=== PROVIDED ENTRIES ===

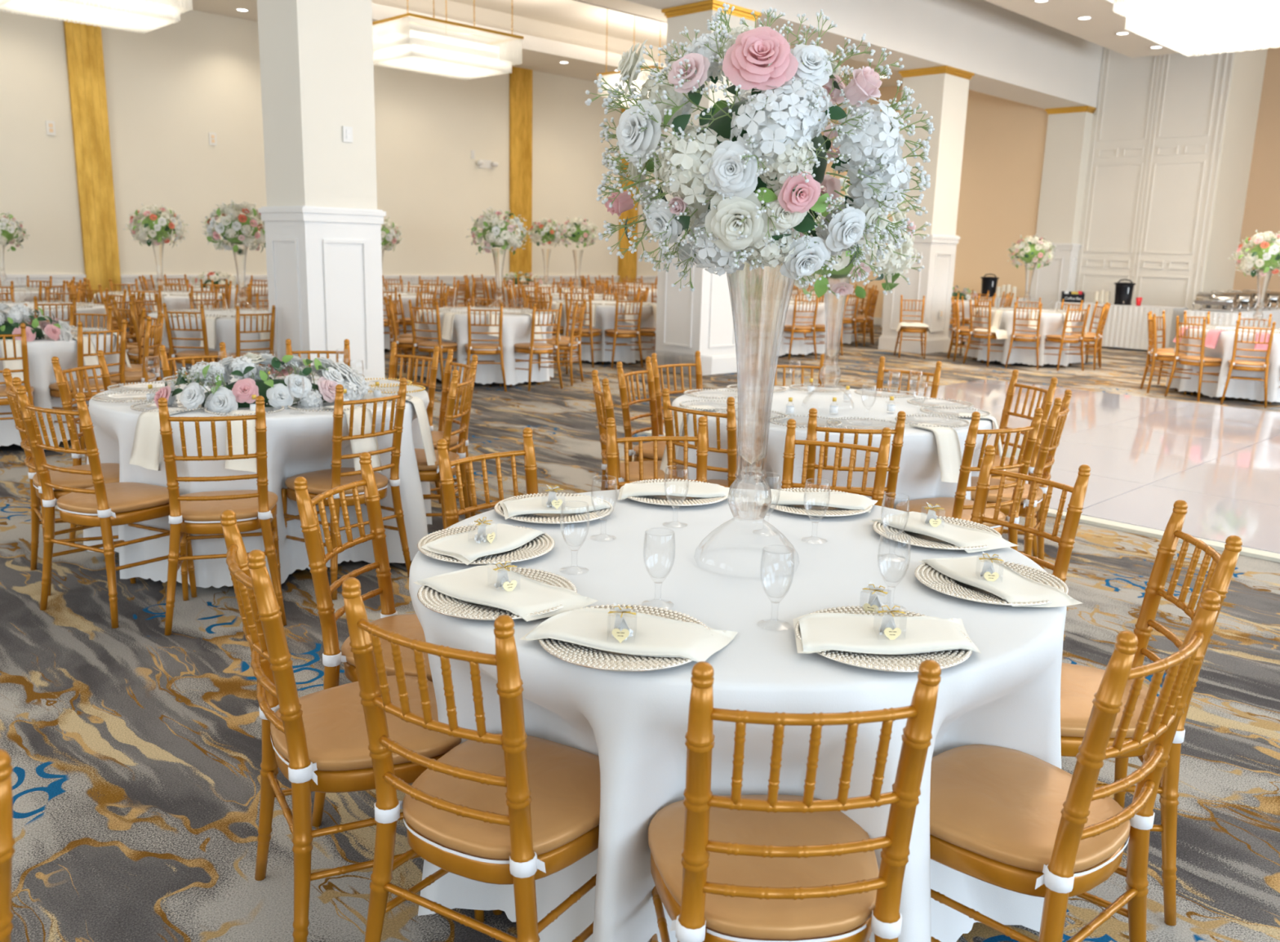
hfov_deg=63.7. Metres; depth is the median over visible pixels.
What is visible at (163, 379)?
charger plate
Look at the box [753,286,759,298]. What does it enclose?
chair
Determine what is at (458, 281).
chair
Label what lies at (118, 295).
folded napkin
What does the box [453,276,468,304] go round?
chair
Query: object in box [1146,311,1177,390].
chair
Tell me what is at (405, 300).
tablecloth
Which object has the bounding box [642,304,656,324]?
folded napkin
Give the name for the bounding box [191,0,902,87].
ceiling
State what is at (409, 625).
cushion
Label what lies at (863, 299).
chair
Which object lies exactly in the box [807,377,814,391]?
bottle
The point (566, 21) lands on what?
ceiling
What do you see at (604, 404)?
chair
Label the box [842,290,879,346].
chair
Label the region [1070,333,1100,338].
cushion
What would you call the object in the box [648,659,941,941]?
chair
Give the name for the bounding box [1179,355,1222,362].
cushion
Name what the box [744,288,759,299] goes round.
chair
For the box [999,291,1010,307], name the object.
chair
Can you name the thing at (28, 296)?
tablecloth
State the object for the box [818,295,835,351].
chair
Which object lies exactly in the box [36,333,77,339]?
charger plate
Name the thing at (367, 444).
folded napkin
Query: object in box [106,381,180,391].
charger plate
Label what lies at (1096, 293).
cup stack
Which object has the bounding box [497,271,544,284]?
flower arrangement
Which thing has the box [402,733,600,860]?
cushion
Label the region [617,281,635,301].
chair
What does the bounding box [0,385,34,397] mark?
cushion
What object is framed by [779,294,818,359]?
chair
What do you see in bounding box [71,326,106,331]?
charger plate
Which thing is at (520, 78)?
wall panel
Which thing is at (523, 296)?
chair
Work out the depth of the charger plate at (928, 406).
4.92 m
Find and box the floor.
[0,324,1279,941]
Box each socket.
[45,120,56,135]
[208,132,217,145]
[938,310,942,317]
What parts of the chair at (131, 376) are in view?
seat frame, post, rail, rail, rail, post
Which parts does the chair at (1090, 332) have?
post, post
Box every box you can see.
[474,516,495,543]
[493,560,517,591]
[545,484,563,509]
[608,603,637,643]
[862,581,888,613]
[877,602,906,639]
[924,502,944,527]
[978,551,1003,581]
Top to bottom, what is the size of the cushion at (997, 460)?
0.045 m
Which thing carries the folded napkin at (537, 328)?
on the tablecloth at (516, 329)
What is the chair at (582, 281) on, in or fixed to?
on the floor
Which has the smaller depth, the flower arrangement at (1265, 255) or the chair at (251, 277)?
the flower arrangement at (1265, 255)
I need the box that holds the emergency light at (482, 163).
[476,159,498,168]
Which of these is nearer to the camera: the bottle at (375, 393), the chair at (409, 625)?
the chair at (409, 625)
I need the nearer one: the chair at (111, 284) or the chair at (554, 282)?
the chair at (111, 284)
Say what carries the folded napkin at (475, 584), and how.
on the charger plate at (431, 598)
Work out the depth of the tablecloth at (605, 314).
13.67 m
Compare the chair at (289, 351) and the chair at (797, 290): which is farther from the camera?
the chair at (797, 290)
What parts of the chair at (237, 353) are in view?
post, rail, rail, rail, rail, post
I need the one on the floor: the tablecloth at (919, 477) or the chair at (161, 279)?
the chair at (161, 279)
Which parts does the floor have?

===

_TASK GOAL_
Rewrite the data above exactly as given, but omit the images.

_ANSWER SECTION_
hfov_deg=63.7. Metres; depth is the median over visible pixels.
What is visible at (163, 379)?
charger plate
Look at the box [753,286,759,298]. What does it enclose?
chair
Determine what is at (458, 281).
chair
Label what lies at (118, 295).
folded napkin
What does the box [453,276,468,304] go round?
chair
Query: object in box [1146,311,1177,390].
chair
Tell me what is at (405, 300).
tablecloth
Which object has the bounding box [642,304,656,324]?
folded napkin
Give the name for the bounding box [191,0,902,87].
ceiling
State what is at (409, 625).
cushion
Label what lies at (863, 299).
chair
Which object lies exactly in the box [807,377,814,391]?
bottle
The point (566, 21) lands on what?
ceiling
What do you see at (604, 404)?
chair
Label the box [842,290,879,346].
chair
Label the region [1070,333,1100,338].
cushion
What would you call the object in the box [648,659,941,941]?
chair
Give the name for the bounding box [1179,355,1222,362].
cushion
Name what the box [744,288,759,299] goes round.
chair
For the box [999,291,1010,307], name the object.
chair
Can you name the thing at (28, 296)?
tablecloth
State the object for the box [818,295,835,351].
chair
Which object lies exactly in the box [36,333,77,339]?
charger plate
Name the thing at (367, 444).
folded napkin
Query: object in box [106,381,180,391].
charger plate
Label what lies at (1096, 293).
cup stack
Which object has the bounding box [497,271,544,284]?
flower arrangement
Which thing has the box [402,733,600,860]?
cushion
Label the region [617,281,635,301].
chair
What does the bounding box [0,385,34,397] mark?
cushion
What object is framed by [779,294,818,359]?
chair
What do you see in bounding box [71,326,106,331]?
charger plate
Which thing is at (520, 78)?
wall panel
Which thing is at (523, 296)?
chair
Work out the depth of the charger plate at (928, 406).
4.92 m
Find and box the floor.
[0,324,1279,941]
Box each socket.
[45,120,56,135]
[208,132,217,145]
[938,310,942,317]
What parts of the chair at (131, 376) are in view?
seat frame, post, rail, rail, rail, post
Which parts does the chair at (1090, 332) have?
post, post
Box every box you can see.
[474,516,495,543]
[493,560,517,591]
[545,484,563,509]
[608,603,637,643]
[862,581,888,613]
[877,602,906,639]
[924,502,944,527]
[978,551,1003,581]
Top to bottom, what is the size of the cushion at (997, 460)?
0.045 m
Which thing carries the folded napkin at (537, 328)?
on the tablecloth at (516, 329)
What is the chair at (582, 281) on, in or fixed to?
on the floor
Which has the smaller depth, the flower arrangement at (1265, 255) or the chair at (251, 277)?
the flower arrangement at (1265, 255)
I need the box that holds the emergency light at (482, 163).
[476,159,498,168]
Which of these is nearer to the camera: the bottle at (375, 393), the chair at (409, 625)?
the chair at (409, 625)
I need the nearer one: the chair at (111, 284) or the chair at (554, 282)?
the chair at (111, 284)
Say what carries the folded napkin at (475, 584), and how.
on the charger plate at (431, 598)
Work out the depth of the tablecloth at (605, 314).
13.67 m
Compare the chair at (289, 351) and the chair at (797, 290): which is farther from the camera?
the chair at (797, 290)
What parts of the chair at (237, 353) are in view?
post, rail, rail, rail, rail, post
I need the one on the floor: the tablecloth at (919, 477) or the chair at (161, 279)?
the chair at (161, 279)
Which parts does the floor have?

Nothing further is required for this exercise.